Al2Klimov · October 19, 2021, 8:58am

Hmm… and if you increase the log level to notice?

vyvuvivo · October 19, 2021, 11:49am

I will increase the log level to notice for more information. Does the file size increase quickly?
The error happens randomly so I can’t enable debug log. (It’s too large)
Thanks!

Al2Klimov · October 19, 2021, 1:09pm

Well… define quickly.

steaksauce · October 19, 2021, 2:23pm

“Quickly” is going to depend on your restraints, and how many events are generated (usually depending on how large your environment is). You could and should setup your logs to rotate – start with daily if you think it’s going to be big, and then you can work your way down from there if needed.

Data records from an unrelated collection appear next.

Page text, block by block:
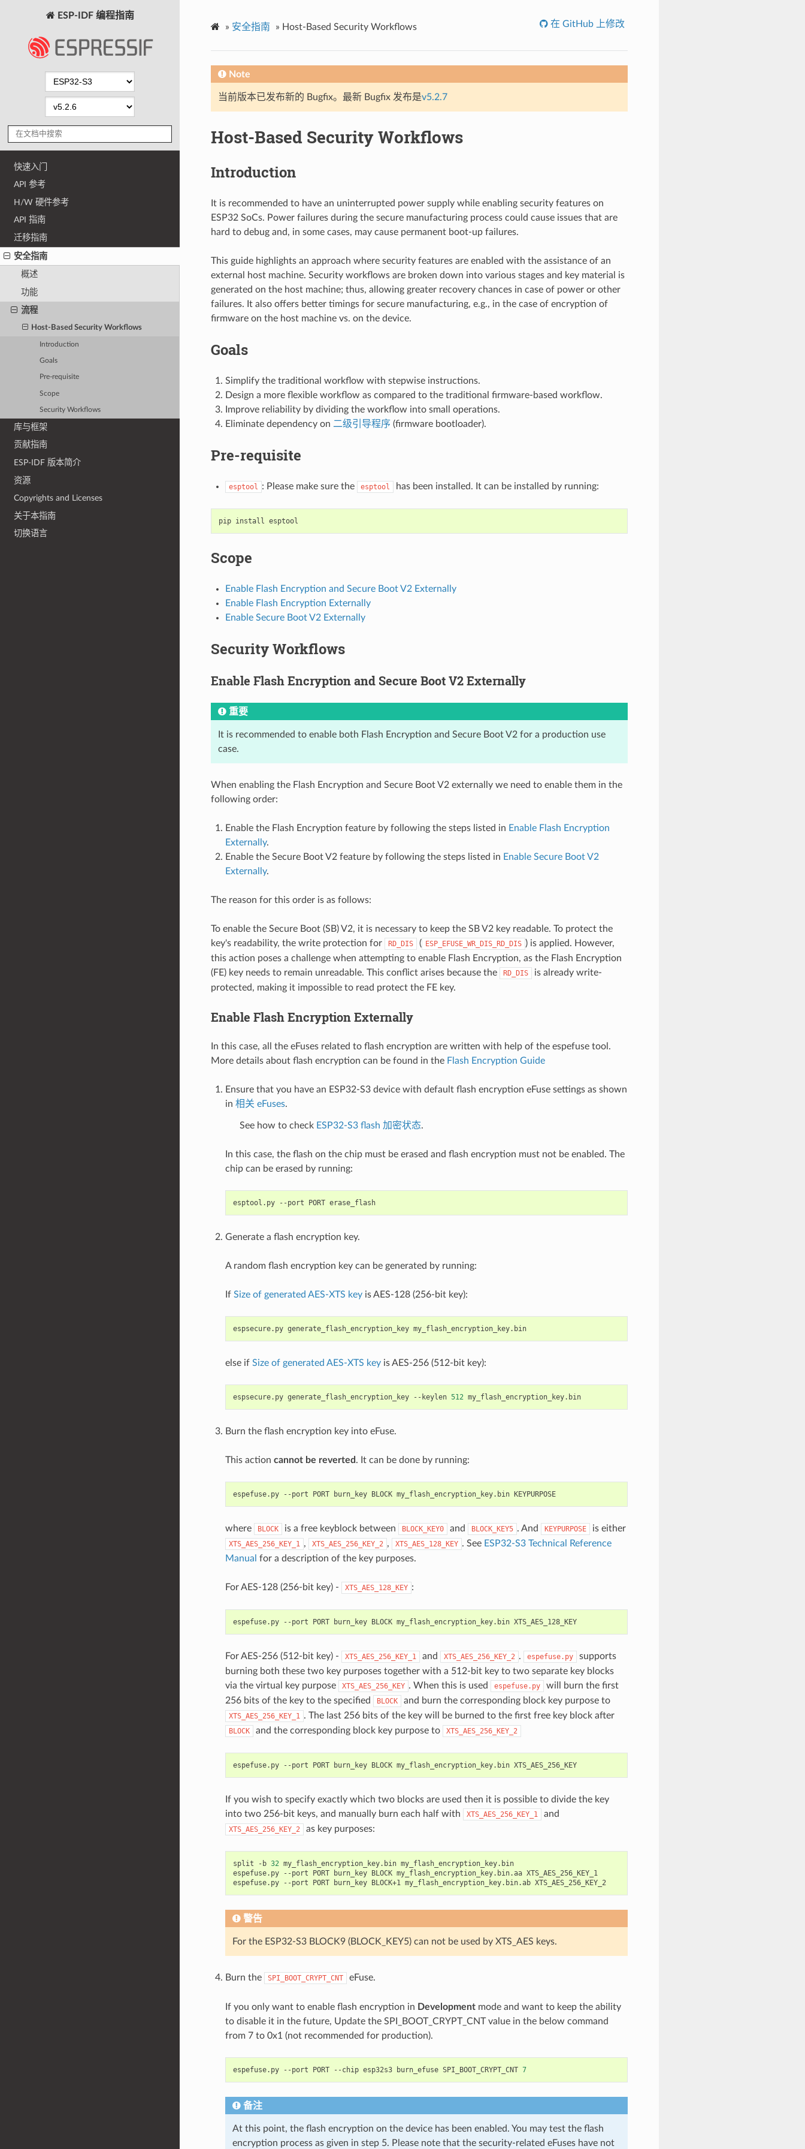
ESP-IDF 编程指南
快速入门
API 参考
H/W 硬件参考
API 指南
迁移指南
安全指南
概述
功能
流程
Host-Based Security Workflows
Introduction
Goals
Pre-requisite
Scope
Security Workflows
库与框架
贡献指南
ESP-IDF 版本简介
资源
Copyrights and Licenses
关于本指南
切换语言
» 安全指南 » Host-Based Security Workflows 在 GitHub 上修改
Note
当前版本已发布新的 Bugfix。最新 Bugfix 发布是v5.2.7
Host-Based Security Workflows
Introduction
It is recommended to have an uninterrupted power supply while enabling security features on
ESP32 SoCs. Power failures during the secure manufacturing process could cause issues that are
hard to debug and, in some cases, may cause permanent boot-up failures.
This guide highlights an approach where security features are enabled with the assistance of an
external host machine. Security workflows are broken down into various stages and key material is
generated on the host machine; thus, allowing greater recovery chances in case of power or other
failures. It also offers better timings for secure manufacturing, e.g., in the case of encryption of
firmware on the host machine vs. on the device.
Goals
Simplify the traditional workflow with stepwise instructions.
Design a more flexible workflow as compared to the traditional firmware-based workflow.
Improve reliability by dividing the workflow into small operations.
Eliminate dependency on 二级引导程序 (firmware bootloader).
Pre-requisite
esptool : Please make sure the esptool has been installed. It can be installed by running:
pip install
Scope
Enable Flash Encryption and Secure Boot V2 Externally
Enable Flash Encryption Externally
Enable Secure Boot V2 Externally
Security Workflows
Enable Flash Encryption and Secure Boot V2 Externally
重要
It is recommended to enable both Flash Encryption and Secure Boot V2 for a production use
case.
When enabling the Flash Encryption and Secure Boot V2 externally we need to enable them in the
following order:
Enable the Flash Encryption feature by following the steps listed in Enable Flash Encryption
Externally.
Enable the Secure Boot V2 feature by following the steps listed in Enable Secure Boot V2
Externally.
The reason for this order is as follows:
To enable the Secure Boot (SB) V2, it is necessary to keep the SB V2 key readable. To protect the
key's readability, the write protection for
RD_DIS ( ESP_EFUSE_WR_DIS_RD_DIS ) is applied. However,
this action poses a challenge when attempting to enable Flash Encryption, as the Flash Encryption
(FE) key needs to remain unreadable. This conflict arises because the
RD_DIS
is already write-
protected, making it impossible to read protect the FE key.
Enable Flash Encryption Externally
In this case, all the eFuses related to flash encryption are written with help of the espefuse tool.
More details about flash encryption can be found in the Flash Encryption Guide
Ensure that you have an ESP32-S3 device with default flash encryption eFuse settings as shown
in 相关 eFuses.
See how to check ESP32-S3 flash 加密状态.
In this case, the flash on the chip must be erased and flash encryption must not be enabled. The
chip can be erased by running:
esptool.py --port PORT erase_flash
Generate a flash encryption key.
A random flash encryption key can be generated by running:
If Size of generated AES-XTS keyis AES-128 (256-bit key):
espsecure.py generate_flash_encryption_key my_flash_encryption_key.bin
else if Size of generated AES-XTS keyis AES-256 (512-bit key):
espsecure.py generate_flash_encryption_key --keylen 512 my_flash_encryption_key.bin
Burn the flash encryption key into eFuse.
This action cannot be reverted . It can be done by running:
espefuse.py --port PORT burn_key BLOCK my_flash_encryption_key.bin KEYPURPOSE
where BLOCK is a free keyblock between BLOCK_KEY0 and BLOCK_KEY5 . And KEYPURPOSE is either
XTS_AES_256_KEY_1 , XTS_AES_256_KEY_2 , XTS_AES_128_KEY . See ESP32-S3 Technical Reference
Manual for a description of the key purposes.
For AES-128 (256-bit key) - XTS_AES_128_KEY :
espefuse.py --port PORT burn_key BLOCK my_flash_encryption_key.bin XTS_AES_128_KEY
For AES-256 (512-bit key) - XTS_AES_256_KEY_1 and XTS_AES_256_KEY_2 . espefuse.py
supports
burning both these two key purposes together with a 512-bit key to two separate key blocks
via the virtual key purpose
XTS_AES_256_KEY . When this is used espefuse.py
will burn the first
256 bits of the key to the specified
BLOCK and burn the corresponding block key purpose to
XTS_AES_256_KEY_1 . The last 256 bits of the key will be burned to the first free key block after
BLOCK and the corresponding block key purpose to XTS_AES_256_KEY_2
espefuse.py --port PORT burn_key BLOCK my_flash_encryption_key.bin XTS_AES_256_KEY
If you wish to specify exactly which two blocks are used then it is possible to divide the key
into two 256-bit keys, and manually burn each half with
XTS_AES_256_KEY_1 and
XTS_AES_256_KEY_2 as key purposes:
split -b 32 my_flash_encryption_key.bin my_flash_encryption_key.bin
espefuse.py
--port PORT burn_key BLOCK my_flash_encryption_key.bin.aa XTS_AES_256_KEY_1
espefuse.py
--port PORT burn_key BLOCK+1 my_flash_encryption_key.bin.ab XTS_AES_256_KEY_2
警告
For the ESP32-S3 BLOCK9 (BLOCK_KEY5) can not be used by XTS_AES keys.
Burn the SPI_BOOT_CRYPT_CNT eFuse.
If you only want to enable flash encryption in Developmentmode and want to keep the ability
to disable it in the future, Update the SPI_BOOT_CRYPT_CNT value in the below command
from 7 to 0x1 (not recommended for production).
espefuse.py --port PORT --chip esp32s3 burn_efuse SPI_BOOT_CRYPT_CNT 7
备注
At this point, the flash encryption on the device has been enabled. You may test the flash
encryption process as given in step 5. Please note that the security-related eFuses have not
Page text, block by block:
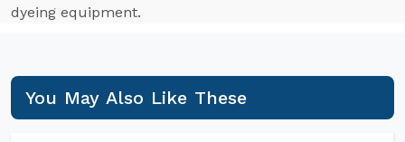
dyeing equipment.
You May Also Like These
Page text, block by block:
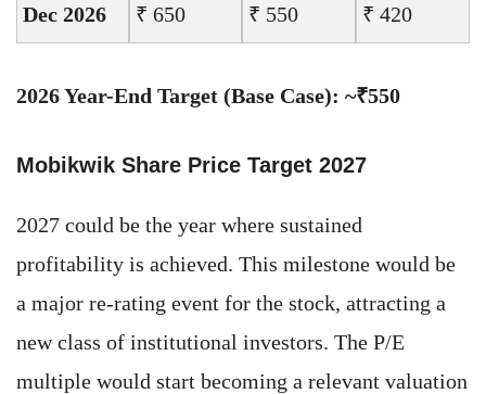
Dec 2026 ₹ 650 ₹ 550 ₹ 420
2026 Year-End Target (Base Case): ~₹550
Mobikwik Share Price Target 2027
2027 could be the year where sustained
profitability is achieved. This milestone would be
a major re-rating event for the stock, attracting a
new class of institutional investors. The P/E
multiple would start becoming a relevant valuation
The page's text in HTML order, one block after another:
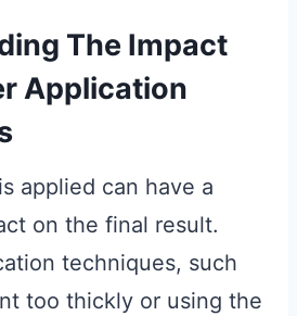
The Impact
Application
applied can have a
on the final result.
techniques, such
too thickly or using the
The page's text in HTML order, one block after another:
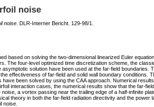
noise
noise. DLR-Interner Bericht. 129-98/1.
based on solving the two-dimensional linearized Euler
The four-level optimized time discretization scheme, the
solution have been used at the far-field
effectiveness of far-field and solid wall boundary conditions.
been solved by using the CAA approach. Numerical
interaction cases, the numerical results show that the far-
a vortex passing near the trailing edge of a half-infinite
theory in both the far-field radiation directivity and the power
noise.
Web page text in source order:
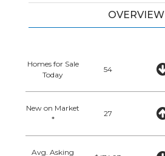
OVERVIEW
Homes for Sale
Today
54
New on Market
*
27
Avg. Asking

vyvuvivo · October 19, 2021, 3:06pm

I tried to change severity to notice. But log file is too large. Just about 15 minutes, the log file has grown to 2GB.

My enviroment has about 26k services and 3k5 hosts.

steaksauce · October 19, 2021, 5:46pm

We’re the same size – sounds like you need a log disk like us

Al2Klimov · October 20, 2021, 8:33am

Can you rotate it more frequently?

drapiti · October 21, 2021, 5:58pm

Hi guys, we were running into this issue also not long ago. We found that there were some issues with the configuration so it was not able to sync correctly. To start try look at the configuration with icinga daemon -c. We ended up clearing the staging directory and everything went back to normal. In our case one of the problems was a user group not set in a global zone.

vyvuvivo · October 22, 2021, 12:16pm

Yep. I always check the configurations with “icinga2 daemon -C” the first. There are some warning event as below.

Do you mean delete /var/lib/icinga2/api/zones-stage directory and restart service to resync?

I wil enable debug log when the error occurs the next time. Hope to have more information.

Many thanks!

drapiti · October 22, 2021, 4:19pm

Yes emptied and restarted on masters and satellites after having corrected the config error.